DATA EXTRACTS START

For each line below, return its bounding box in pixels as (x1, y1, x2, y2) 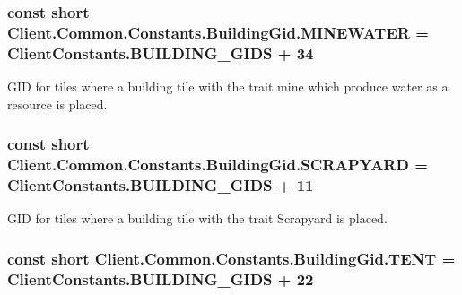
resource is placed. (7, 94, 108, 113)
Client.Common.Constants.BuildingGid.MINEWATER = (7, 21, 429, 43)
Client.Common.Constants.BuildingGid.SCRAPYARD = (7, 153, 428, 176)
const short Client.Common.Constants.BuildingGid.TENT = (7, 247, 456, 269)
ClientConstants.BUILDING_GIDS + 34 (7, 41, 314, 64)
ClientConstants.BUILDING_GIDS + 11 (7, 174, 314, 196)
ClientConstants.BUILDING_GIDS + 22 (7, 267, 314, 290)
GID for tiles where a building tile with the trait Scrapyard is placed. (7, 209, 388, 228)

DATA EXTRACTS END
DATA EXTRACTS START

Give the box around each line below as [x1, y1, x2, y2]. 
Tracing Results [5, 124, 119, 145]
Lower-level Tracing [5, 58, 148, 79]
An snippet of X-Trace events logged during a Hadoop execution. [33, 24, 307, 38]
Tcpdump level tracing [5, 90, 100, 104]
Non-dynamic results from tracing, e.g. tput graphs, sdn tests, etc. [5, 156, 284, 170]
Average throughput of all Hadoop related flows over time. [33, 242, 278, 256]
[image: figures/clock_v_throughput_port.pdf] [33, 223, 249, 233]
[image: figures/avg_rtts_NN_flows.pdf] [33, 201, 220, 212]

DATA EXTRACTS END

Copy out, from the data above, every line holding the word "figures".

**WRITTEN RESPONSE:**
[image: figures/clock_v_throughput_port.pdf] [33, 223, 249, 233]
[image: figures/avg_rtts_NN_flows.pdf] [33, 201, 220, 212]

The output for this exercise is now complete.